Below shows the code and plot of top 10 harmful events vs. number of casualties:
ggplot(dataPopHealth_10, aes(EVENT_SDT, POPULATION, fill=EVENT_SDT)) +
geom_bar(stat = "identity", width = 0.8) + coord_flip() +
labs(title = "Top 10 Most Harmful Event Types w/. Respect to Population Health (1996 - 2011)") +
labs(x = "Event Type", y = "Number of Casualties") + theme_bw() +
geom_text(aes(y=POPULATION, ymax=POPULATION, label=POPULATION),
position= position_dodge(width=0.9), vjust=.5, hjust=-0.1, color="black") +
##scale_fill_discrete(name ="Event Type") +
guides(fill=FALSE) +
scale_y_discrete(expand = c(0, 4000), breaks = seq(0, 40000, 5000))

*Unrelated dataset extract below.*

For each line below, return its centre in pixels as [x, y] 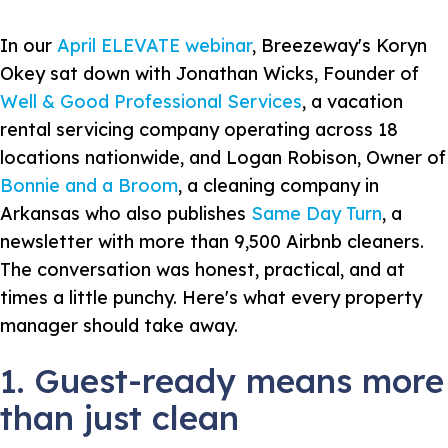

The top 3 most harmful storms and weather events with respect to population health are: Tornado, Excessive Heat, and Flood, respectively.
Below shows the code and plot of top 10 events that have greatest economic consequences vs. amount of damage in billion dollars:
ggplot(dataEcoDmg_10, aes(EVENT_SDT, Total_DMG_BIL, fill=EVENT_SDT)) +
geom_bar(stat = "identity", width = 0.8) + coord_flip() +
labs(title = "Top 10 Event Types Have Greatest Economic Consequences (1996 - 2011)") +
labs(x = "Event Type", y = "Amount of Damage (in Billion Dollars)") + theme_bw() +
geom_text(aes(y=Total_DMG_BIL, ymax=Total_DMG_BIL, label=Total_DMG_BIL),
position= position_dodge(width=0.9), vjust=.5, hjust=-0.1, color="black") +
##scale_fill_discrete(name ="Event Type") +
guides(fill=FALSE) +
scale_y_discrete(expand = c(0, 18), breaks = seq(0, 200, 40))
The top 3 storms and weather events have the greatest economic consequences are: Flood, Hurricane (Typhoon), and Storm Surge/Tide, respectively.